Molecular based approaches to phylogenetic analysis, driven by technological advances in gene or whole genome sequencing and computational analyses employing bioinformatics, have revolutionized our view of evolution in the microbial world. More recently, there has been a focus on studying the functional traits of microorganisms with an emphasis on predicting protein function. The type, rate and function of protein mutations are important to our mechanistic understanding of evolutionary processes.

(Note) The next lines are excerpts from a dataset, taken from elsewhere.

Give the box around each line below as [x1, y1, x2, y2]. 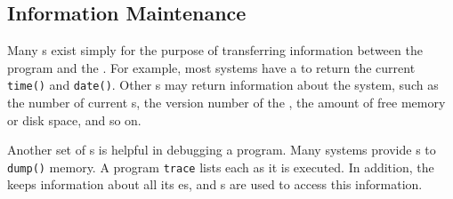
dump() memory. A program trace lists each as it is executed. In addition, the [7, 157, 434, 176]
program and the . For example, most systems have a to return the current [7, 58, 416, 76]
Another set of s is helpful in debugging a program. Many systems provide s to [7, 140, 436, 159]
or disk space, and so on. [7, 110, 142, 129]
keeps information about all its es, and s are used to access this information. [7, 175, 423, 194]
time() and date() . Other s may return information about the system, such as [7, 76, 439, 94]
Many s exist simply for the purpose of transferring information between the [7, 41, 423, 60]
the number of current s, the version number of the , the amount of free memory [7, 93, 446, 112]
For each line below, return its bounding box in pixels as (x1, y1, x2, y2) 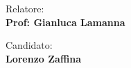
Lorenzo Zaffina (6, 51, 82, 65)
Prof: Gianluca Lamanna (6, 14, 125, 29)
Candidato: (6, 38, 53, 52)
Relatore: (6, 1, 44, 15)
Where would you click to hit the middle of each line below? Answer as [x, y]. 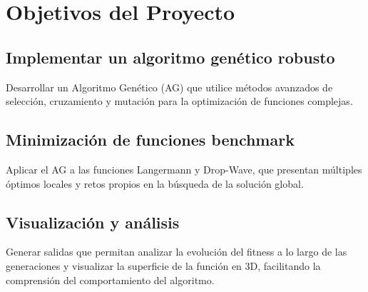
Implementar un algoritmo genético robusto [170, 57]
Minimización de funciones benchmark [150, 140]
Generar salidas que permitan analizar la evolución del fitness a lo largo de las [177, 252]
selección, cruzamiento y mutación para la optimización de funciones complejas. [179, 101]
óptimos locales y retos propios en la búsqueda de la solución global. [155, 183]
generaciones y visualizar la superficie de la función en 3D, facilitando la [163, 265]
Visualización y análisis [93, 222]
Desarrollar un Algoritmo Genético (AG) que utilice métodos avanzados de [169, 87]

When a mutation in a protein gives rise to another, its molecular mass changes. This mass difference can be localised within peptide segments following the digestion of the protein. For the most part these mass differences correspond to unique values, that enables the nature of the amino acid substitution to be identified.
We have advanced a Mass Tree phylogenetic approach, that avoids the need for gene or protein sequences, to identify and chart protein mutations associated with the evolution of the organisms in which they are expressed. The modified MassTree algorithm identifies and displays all such mutations and calculates the frequency of a particular mutation across a tree. Its significance in terms of its position(s) on the tree is scored, where mutations that occur toward the root of the tree are weighted more favourably. A comparison with data generated from conventional sequence based trees has demonstrated the reliability of mutational analyses employing this mass tree approach.

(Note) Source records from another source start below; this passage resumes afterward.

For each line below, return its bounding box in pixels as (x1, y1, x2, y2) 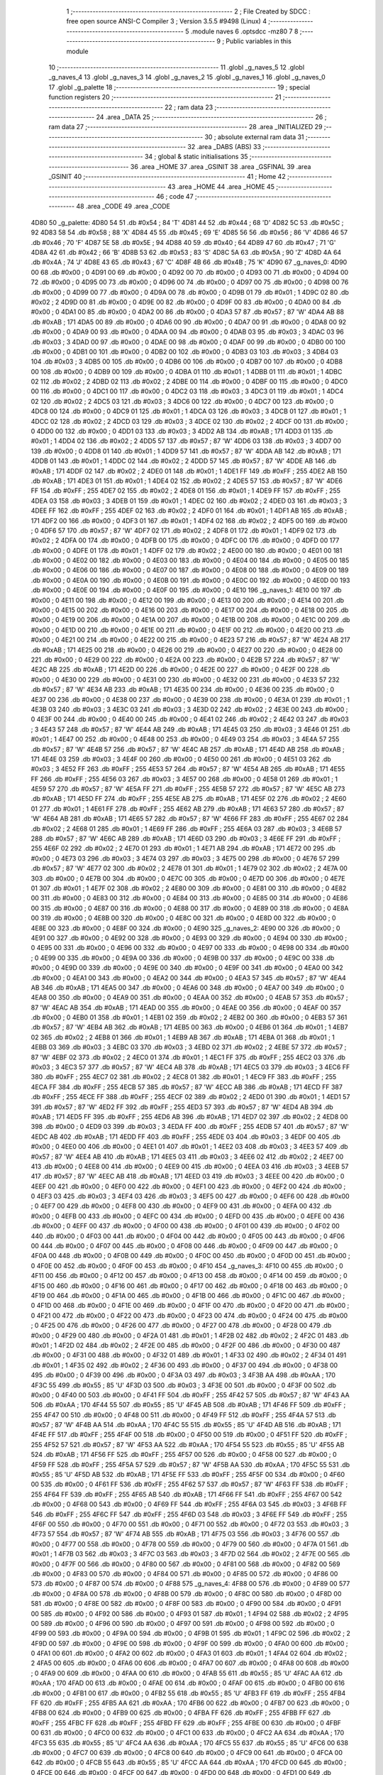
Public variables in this (226, 37, 292, 45)
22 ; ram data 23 (164, 103, 213, 111)
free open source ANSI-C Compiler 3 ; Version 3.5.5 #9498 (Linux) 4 (66, 17, 267, 26)
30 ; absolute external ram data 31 (204, 132, 304, 141)
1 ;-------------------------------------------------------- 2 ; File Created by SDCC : (66, 7, 311, 16)
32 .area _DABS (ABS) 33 (187, 143, 262, 151)
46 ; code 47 (156, 192, 194, 201)
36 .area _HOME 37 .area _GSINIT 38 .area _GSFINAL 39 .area (130, 162, 311, 170)

Although illustrated to study the evolution of influenza hemagglutinin in this work, the approach has far broader applicability and can be applied to investigate the evolution of any organism. In the case of simple microorganisms this can be achieved even without the separation of component proteins. Given the central role that mass map or fingerprint data plays in protein identification in proteomics, this work demonstrates that such data can be successfully employed in a phylogenetics strategy to better understand and predict future evolutionary trends from the perspective of functional proteins expressed by the organism.